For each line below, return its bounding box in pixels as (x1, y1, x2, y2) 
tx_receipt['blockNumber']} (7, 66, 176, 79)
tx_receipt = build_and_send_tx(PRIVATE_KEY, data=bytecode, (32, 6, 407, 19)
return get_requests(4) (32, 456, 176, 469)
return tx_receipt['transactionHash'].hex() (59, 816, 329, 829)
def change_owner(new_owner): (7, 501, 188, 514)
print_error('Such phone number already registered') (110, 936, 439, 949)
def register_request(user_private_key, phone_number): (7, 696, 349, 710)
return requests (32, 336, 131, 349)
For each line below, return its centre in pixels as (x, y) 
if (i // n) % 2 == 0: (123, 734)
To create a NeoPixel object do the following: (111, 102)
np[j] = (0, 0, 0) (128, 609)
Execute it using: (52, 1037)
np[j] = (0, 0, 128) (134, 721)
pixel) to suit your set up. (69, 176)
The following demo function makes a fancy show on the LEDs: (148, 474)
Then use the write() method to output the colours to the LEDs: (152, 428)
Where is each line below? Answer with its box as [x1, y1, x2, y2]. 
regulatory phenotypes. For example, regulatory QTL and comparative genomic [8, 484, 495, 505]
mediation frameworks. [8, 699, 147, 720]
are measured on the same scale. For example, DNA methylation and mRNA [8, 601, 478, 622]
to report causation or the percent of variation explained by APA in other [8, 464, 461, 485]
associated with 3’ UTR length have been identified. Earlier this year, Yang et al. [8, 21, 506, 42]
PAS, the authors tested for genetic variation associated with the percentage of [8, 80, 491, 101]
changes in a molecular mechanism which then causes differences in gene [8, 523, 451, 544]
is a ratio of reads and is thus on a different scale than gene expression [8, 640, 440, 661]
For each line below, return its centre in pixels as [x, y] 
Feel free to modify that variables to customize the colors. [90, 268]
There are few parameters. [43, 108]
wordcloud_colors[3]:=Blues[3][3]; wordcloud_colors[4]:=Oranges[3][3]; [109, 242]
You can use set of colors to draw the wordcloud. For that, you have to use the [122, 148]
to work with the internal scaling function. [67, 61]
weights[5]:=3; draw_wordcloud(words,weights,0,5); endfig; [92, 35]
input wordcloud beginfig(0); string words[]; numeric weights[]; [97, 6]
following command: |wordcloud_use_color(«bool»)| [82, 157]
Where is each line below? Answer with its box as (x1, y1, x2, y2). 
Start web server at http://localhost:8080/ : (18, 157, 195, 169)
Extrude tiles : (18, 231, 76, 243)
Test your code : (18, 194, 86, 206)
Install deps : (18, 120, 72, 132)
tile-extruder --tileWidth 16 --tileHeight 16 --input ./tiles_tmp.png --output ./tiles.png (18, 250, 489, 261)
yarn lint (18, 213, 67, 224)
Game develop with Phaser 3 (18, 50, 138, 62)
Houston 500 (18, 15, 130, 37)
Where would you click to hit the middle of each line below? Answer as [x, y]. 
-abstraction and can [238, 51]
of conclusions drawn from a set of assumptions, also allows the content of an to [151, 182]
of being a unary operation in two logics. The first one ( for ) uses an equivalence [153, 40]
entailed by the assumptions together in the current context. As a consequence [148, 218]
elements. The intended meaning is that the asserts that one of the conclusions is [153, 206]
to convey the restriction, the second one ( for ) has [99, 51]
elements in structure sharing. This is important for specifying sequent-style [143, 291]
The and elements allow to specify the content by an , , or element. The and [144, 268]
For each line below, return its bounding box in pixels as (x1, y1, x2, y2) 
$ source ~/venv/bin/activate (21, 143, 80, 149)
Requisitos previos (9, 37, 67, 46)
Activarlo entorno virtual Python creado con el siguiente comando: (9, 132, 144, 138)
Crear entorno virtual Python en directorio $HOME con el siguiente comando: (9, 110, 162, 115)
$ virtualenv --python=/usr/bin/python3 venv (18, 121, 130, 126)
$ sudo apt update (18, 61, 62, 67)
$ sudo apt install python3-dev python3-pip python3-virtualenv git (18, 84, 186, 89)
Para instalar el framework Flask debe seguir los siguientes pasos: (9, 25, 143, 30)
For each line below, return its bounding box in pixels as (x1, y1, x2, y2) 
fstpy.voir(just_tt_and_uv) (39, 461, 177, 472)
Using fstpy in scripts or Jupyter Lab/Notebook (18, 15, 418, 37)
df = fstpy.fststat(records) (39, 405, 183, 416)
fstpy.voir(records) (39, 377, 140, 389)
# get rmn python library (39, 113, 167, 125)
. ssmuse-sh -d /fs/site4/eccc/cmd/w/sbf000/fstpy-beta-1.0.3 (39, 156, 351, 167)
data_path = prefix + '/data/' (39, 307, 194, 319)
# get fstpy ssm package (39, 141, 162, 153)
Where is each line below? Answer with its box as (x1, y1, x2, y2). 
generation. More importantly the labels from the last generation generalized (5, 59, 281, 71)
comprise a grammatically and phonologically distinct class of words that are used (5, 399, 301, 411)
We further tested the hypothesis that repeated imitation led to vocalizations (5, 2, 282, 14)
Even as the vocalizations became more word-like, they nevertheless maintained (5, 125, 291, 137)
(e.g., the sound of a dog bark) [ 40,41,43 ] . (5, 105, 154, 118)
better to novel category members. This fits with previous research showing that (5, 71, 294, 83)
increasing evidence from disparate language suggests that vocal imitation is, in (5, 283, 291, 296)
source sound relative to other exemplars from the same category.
* * *
| Goal of the exercise |
The full material above needs to be returned unaltered.

| Answer box |
For each line below, return its bounding box in pixels as (x1, y1, x2, y2) 
tx_receipt['blockNumber']} (7, 66, 176, 79)
tx_receipt = build_and_send_tx(PRIVATE_KEY, data=bytecode, (32, 6, 407, 19)
return get_requests(4) (32, 456, 176, 469)
return tx_receipt['transactionHash'].hex() (59, 816, 329, 829)
def change_owner(new_owner): (7, 501, 188, 514)
print_error('Such phone number already registered') (110, 936, 439, 949)
def register_request(user_private_key, phone_number): (7, 696, 349, 710)
return requests (32, 336, 131, 349)
For each line below, return its centre in pixels as (x, y) 
if (i // n) % 2 == 0: (123, 734)
To create a NeoPixel object do the following: (111, 102)
np[j] = (0, 0, 0) (128, 609)
Execute it using: (52, 1037)
np[j] = (0, 0, 128) (134, 721)
pixel) to suit your set up. (69, 176)
The following demo function makes a fancy show on the LEDs: (148, 474)
Then use the write() method to output the colours to the LEDs: (152, 428)
Where is each line below? Answer with its box as [x1, y1, x2, y2]. 
regulatory phenotypes. For example, regulatory QTL and comparative genomic [8, 484, 495, 505]
mediation frameworks. [8, 699, 147, 720]
are measured on the same scale. For example, DNA methylation and mRNA [8, 601, 478, 622]
to report causation or the percent of variation explained by APA in other [8, 464, 461, 485]
associated with 3’ UTR length have been identified. Earlier this year, Yang et al. [8, 21, 506, 42]
PAS, the authors tested for genetic variation associated with the percentage of [8, 80, 491, 101]
changes in a molecular mechanism which then causes differences in gene [8, 523, 451, 544]
is a ratio of reads and is thus on a different scale than gene expression [8, 640, 440, 661]
For each line below, return its centre in pixels as [x, y] 
Feel free to modify that variables to customize the colors. [90, 268]
There are few parameters. [43, 108]
wordcloud_colors[3]:=Blues[3][3]; wordcloud_colors[4]:=Oranges[3][3]; [109, 242]
You can use set of colors to draw the wordcloud. For that, you have to use the [122, 148]
to work with the internal scaling function. [67, 61]
weights[5]:=3; draw_wordcloud(words,weights,0,5); endfig; [92, 35]
input wordcloud beginfig(0); string words[]; numeric weights[]; [97, 6]
following command: |wordcloud_use_color(«bool»)| [82, 157]
Where is each line below? Answer with its box as (x1, y1, x2, y2). 
Start web server at http://localhost:8080/ : (18, 157, 195, 169)
Extrude tiles : (18, 231, 76, 243)
Test your code : (18, 194, 86, 206)
Install deps : (18, 120, 72, 132)
tile-extruder --tileWidth 16 --tileHeight 16 --input ./tiles_tmp.png --output ./tiles.png (18, 250, 489, 261)
yarn lint (18, 213, 67, 224)
Game develop with Phaser 3 (18, 50, 138, 62)
Houston 500 (18, 15, 130, 37)
Where would you click to hit the middle of each line below? Answer as [x, y]. 
-abstraction and can [238, 51]
of conclusions drawn from a set of assumptions, also allows the content of an to [151, 182]
of being a unary operation in two logics. The first one ( for ) uses an equivalence [153, 40]
entailed by the assumptions together in the current context. As a consequence [148, 218]
elements. The intended meaning is that the asserts that one of the conclusions is [153, 206]
to convey the restriction, the second one ( for ) has [99, 51]
elements in structure sharing. This is important for specifying sequent-style [143, 291]
The and elements allow to specify the content by an , , or element. The and [144, 268]
For each line below, return its bounding box in pixels as (x1, y1, x2, y2) 
$ source ~/venv/bin/activate (21, 143, 80, 149)
Requisitos previos (9, 37, 67, 46)
Activarlo entorno virtual Python creado con el siguiente comando: (9, 132, 144, 138)
Crear entorno virtual Python en directorio $HOME con el siguiente comando: (9, 110, 162, 115)
$ virtualenv --python=/usr/bin/python3 venv (18, 121, 130, 126)
$ sudo apt update (18, 61, 62, 67)
$ sudo apt install python3-dev python3-pip python3-virtualenv git (18, 84, 186, 89)
Para instalar el framework Flask debe seguir los siguientes pasos: (9, 25, 143, 30)
For each line below, return its bounding box in pixels as (x1, y1, x2, y2) 
fstpy.voir(just_tt_and_uv) (39, 461, 177, 472)
Using fstpy in scripts or Jupyter Lab/Notebook (18, 15, 418, 37)
df = fstpy.fststat(records) (39, 405, 183, 416)
fstpy.voir(records) (39, 377, 140, 389)
# get rmn python library (39, 113, 167, 125)
. ssmuse-sh -d /fs/site4/eccc/cmd/w/sbf000/fstpy-beta-1.0.3 (39, 156, 351, 167)
data_path = prefix + '/data/' (39, 307, 194, 319)
# get fstpy ssm package (39, 141, 162, 153)
Where is each line below? Answer with its box as (x1, y1, x2, y2). 
generation. More importantly the labels from the last generation generalized (5, 59, 281, 71)
comprise a grammatically and phonologically distinct class of words that are used (5, 399, 301, 411)
We further tested the hypothesis that repeated imitation led to vocalizations (5, 2, 282, 14)
Even as the vocalizations became more word-like, they nevertheless maintained (5, 125, 291, 137)
(e.g., the sound of a dog bark) [ 40,41,43 ] . (5, 105, 154, 118)
better to novel category members. This fits with previous research showing that (5, 71, 294, 83)
increasing evidence from disparate language suggests that vocal imitation is, in (5, 283, 291, 296)
source sound relative to other exemplars from the same category.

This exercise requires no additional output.